Very confused. When you enable structured output the response should adhere to the JSON schema EXACTLY, not best effort, by constraining the output via guided decoding. This is even documented in OpenRouter's structured output doc
> The model will respond with a JSON object that strictly follows your schema
Gemini is listed as a model supporting structured output, and yet its fail rate is 0.39% (Gemini 2.0 Flash)!! I get that structured output has a high performance cost but advertising it as supported when in reality it's not is a massive red flag.
Worst yet response healing only fixes JSON syntax error, not schema adherence. This is only mentioned at the end of the article which people are clearly not going to read.
You're exactly right. The llguidance library [1,2] seems to have emerged as the go-to solution for this by virtue of being >10X faster than its competition. It's work from some past colleagues of mine at Microsoft Research based on theory of (regex) derivatives, which we perviously used to ship a novel kind of regex engine for .NET. It's cool work and AFAIK should ensure full adherence to a JSON grammar.
llguidance is used in vLLM, SGLang, internally at OpenAI and elsewhere.

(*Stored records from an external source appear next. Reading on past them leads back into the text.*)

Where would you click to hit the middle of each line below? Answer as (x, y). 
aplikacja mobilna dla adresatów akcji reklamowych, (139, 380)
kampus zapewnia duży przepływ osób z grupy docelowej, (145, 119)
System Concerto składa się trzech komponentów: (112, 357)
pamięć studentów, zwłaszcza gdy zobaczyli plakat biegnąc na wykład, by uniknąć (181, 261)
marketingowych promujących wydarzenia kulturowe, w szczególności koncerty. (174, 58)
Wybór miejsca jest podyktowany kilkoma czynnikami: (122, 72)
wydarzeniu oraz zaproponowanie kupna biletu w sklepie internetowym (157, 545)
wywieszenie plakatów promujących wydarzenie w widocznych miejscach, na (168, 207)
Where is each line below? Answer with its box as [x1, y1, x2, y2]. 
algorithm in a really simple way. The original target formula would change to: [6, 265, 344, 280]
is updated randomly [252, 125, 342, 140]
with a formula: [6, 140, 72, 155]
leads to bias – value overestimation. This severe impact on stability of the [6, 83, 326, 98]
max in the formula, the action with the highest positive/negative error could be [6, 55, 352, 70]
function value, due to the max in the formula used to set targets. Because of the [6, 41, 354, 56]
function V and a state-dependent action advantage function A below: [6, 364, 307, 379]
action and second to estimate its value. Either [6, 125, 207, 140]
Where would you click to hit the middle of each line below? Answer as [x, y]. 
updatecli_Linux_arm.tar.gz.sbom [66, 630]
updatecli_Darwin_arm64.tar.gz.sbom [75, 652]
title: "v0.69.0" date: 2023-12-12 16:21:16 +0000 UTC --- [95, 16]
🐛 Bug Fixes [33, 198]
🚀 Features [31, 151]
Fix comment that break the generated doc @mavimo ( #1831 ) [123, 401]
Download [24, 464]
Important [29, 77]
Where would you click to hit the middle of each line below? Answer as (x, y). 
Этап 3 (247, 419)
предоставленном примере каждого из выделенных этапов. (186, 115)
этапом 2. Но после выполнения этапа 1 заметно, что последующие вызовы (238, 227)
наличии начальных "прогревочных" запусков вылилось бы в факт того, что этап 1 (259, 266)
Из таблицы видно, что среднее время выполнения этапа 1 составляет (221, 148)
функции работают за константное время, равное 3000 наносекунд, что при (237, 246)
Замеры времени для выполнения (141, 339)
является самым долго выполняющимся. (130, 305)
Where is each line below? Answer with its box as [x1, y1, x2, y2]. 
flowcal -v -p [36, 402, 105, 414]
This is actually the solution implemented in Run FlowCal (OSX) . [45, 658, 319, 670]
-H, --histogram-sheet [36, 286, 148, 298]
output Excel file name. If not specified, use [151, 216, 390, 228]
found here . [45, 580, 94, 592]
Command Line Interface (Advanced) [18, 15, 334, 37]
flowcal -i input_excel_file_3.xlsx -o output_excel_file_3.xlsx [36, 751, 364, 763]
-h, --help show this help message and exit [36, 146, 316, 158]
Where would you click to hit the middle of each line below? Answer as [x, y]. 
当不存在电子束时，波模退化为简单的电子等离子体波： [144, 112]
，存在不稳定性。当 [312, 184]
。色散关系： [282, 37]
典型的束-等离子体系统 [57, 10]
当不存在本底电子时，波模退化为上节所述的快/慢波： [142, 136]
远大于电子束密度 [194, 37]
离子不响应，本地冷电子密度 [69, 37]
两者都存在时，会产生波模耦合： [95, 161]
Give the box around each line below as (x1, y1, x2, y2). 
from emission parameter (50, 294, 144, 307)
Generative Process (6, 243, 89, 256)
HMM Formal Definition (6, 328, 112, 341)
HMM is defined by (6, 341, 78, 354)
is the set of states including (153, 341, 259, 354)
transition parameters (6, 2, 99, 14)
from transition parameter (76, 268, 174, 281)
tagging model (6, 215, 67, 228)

At the same time, I also see a non-trivial JSON error rate from Gemini models in large scale synthetic generations, so perhaps Google hasn't seen the "llight" yet and are using something less principled.
> Here's something most developers overlook: if an LLM has a 2% JSON defect rate, and Response Healing drops that to 1%, you haven't just made a 1% improvement. You've cut your defects, bugs, and support tickets in half.

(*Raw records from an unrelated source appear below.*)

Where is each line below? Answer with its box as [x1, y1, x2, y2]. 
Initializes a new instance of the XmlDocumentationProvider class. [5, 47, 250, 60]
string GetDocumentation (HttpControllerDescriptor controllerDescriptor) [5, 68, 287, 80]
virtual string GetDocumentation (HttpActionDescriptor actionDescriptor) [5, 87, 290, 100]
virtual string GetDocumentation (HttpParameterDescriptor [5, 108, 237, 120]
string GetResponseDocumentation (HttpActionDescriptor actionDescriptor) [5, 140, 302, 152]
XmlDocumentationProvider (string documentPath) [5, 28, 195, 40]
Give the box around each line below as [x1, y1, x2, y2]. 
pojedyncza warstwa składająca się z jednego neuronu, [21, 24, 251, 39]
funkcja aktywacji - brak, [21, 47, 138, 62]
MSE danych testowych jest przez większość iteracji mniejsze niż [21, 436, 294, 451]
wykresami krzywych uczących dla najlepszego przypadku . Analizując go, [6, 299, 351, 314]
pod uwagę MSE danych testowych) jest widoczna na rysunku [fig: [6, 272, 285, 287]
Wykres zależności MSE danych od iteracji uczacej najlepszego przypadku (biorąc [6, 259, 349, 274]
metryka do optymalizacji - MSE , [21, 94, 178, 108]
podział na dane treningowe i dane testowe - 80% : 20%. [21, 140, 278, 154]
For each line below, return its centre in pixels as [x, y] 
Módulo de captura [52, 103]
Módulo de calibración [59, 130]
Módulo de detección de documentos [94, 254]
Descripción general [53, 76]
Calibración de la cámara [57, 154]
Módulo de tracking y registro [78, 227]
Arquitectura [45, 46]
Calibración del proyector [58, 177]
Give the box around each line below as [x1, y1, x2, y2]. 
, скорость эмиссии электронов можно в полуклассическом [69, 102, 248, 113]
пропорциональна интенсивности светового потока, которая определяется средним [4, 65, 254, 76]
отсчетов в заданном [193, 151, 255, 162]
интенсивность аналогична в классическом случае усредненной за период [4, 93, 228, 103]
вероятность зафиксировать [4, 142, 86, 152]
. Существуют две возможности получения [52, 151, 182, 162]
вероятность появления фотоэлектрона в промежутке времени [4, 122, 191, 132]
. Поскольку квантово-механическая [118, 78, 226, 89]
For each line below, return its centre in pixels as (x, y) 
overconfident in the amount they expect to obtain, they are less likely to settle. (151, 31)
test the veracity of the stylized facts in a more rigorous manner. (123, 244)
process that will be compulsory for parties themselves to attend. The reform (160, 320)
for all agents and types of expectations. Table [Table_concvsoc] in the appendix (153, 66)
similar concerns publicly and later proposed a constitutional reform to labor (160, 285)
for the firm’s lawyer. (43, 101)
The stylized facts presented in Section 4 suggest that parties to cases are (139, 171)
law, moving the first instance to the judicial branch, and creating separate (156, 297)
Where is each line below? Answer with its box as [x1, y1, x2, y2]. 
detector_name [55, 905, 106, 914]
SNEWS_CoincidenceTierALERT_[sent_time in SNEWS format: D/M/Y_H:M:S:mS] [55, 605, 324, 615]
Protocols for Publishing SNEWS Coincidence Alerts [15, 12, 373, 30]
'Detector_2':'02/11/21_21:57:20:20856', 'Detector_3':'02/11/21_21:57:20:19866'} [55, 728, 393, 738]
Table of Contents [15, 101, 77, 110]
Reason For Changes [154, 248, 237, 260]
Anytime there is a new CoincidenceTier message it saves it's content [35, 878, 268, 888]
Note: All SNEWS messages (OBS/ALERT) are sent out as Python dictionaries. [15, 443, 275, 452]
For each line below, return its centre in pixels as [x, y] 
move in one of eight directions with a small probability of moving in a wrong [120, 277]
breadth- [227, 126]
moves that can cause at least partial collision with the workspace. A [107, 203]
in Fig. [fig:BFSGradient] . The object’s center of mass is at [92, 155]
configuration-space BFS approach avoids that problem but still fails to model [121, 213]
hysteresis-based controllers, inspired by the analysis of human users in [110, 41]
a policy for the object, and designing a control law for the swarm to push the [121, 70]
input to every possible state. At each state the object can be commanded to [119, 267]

If part of my system can't even manage to output JSON reliably, it needs way more "healing" than syntax munging. This comes across as naive.

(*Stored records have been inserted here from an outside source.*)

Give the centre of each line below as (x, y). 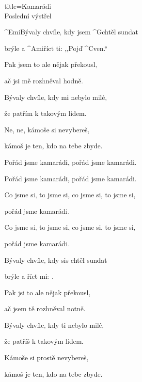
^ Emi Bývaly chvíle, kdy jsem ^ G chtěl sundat (71, 32)
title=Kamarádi (28, 6)
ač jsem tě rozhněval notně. (45, 309)
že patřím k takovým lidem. (46, 113)
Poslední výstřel (28, 15)
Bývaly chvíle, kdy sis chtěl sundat (56, 260)
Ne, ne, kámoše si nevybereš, (47, 129)
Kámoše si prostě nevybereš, (47, 358)
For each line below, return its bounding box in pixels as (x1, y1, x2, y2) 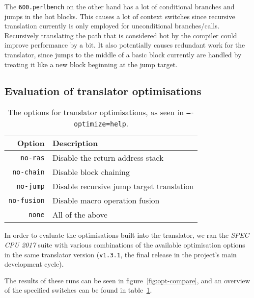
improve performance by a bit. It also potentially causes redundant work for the (4, 40, 245, 50)
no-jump (16, 182, 45, 190)
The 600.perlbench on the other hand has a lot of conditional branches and (4, 1, 235, 11)
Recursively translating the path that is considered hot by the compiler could (4, 30, 237, 40)
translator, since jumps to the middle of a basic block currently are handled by (4, 50, 242, 60)
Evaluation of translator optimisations (4, 83, 201, 98)
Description (52, 137, 98, 149)
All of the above (52, 209, 108, 221)
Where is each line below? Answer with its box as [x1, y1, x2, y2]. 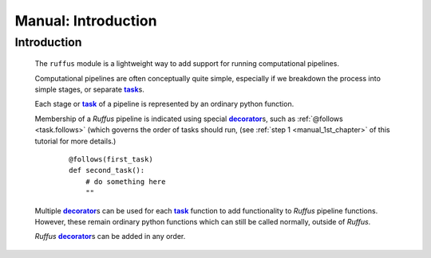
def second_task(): [69, 166, 145, 175]
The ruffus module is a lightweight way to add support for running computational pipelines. [34, 59, 339, 68]
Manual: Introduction [14, 12, 157, 29]
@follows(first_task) [69, 154, 153, 163]
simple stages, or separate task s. [34, 84, 145, 94]
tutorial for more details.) [34, 136, 117, 146]
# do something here [85, 177, 166, 186]
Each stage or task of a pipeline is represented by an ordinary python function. [34, 100, 295, 109]
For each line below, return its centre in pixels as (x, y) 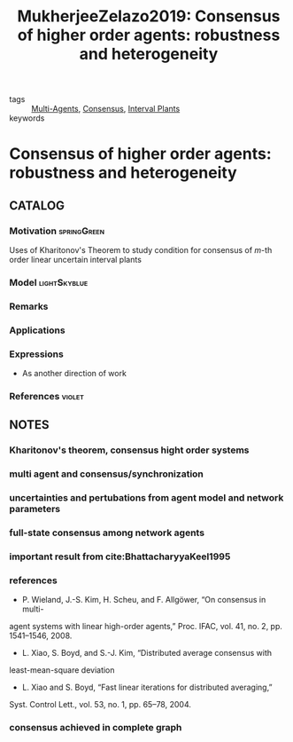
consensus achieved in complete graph (96, 728)
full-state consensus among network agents (107, 533)
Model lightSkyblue (49, 282)
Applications (37, 330)
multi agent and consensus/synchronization (106, 474)
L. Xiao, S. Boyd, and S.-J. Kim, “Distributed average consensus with (147, 653)
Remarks (29, 306)
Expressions (36, 354)

Model itself can't output JSON reliably. It's on you building a system around the model to make sure it either returns correct output or errors which is trivial to do.
I have built something similar before. But I’ve never had any problems with Gemini not doing Json properly. The problematic models are the open models such as Gemma and GPT OSS.
> > Here's something most developers overlook: if an LLM has a 2% JSON defect rate, and Response Healing drops that to 1%, you haven't just made a 1% improvement. You've cut your defects, bugs, and support tickets in half.
Why do you have an expectation that a company will disclose to you when they use AI for their copywriting? Do you want them to disclose the software they used to draft and publish? If a manager reviewed the blog post before it went live?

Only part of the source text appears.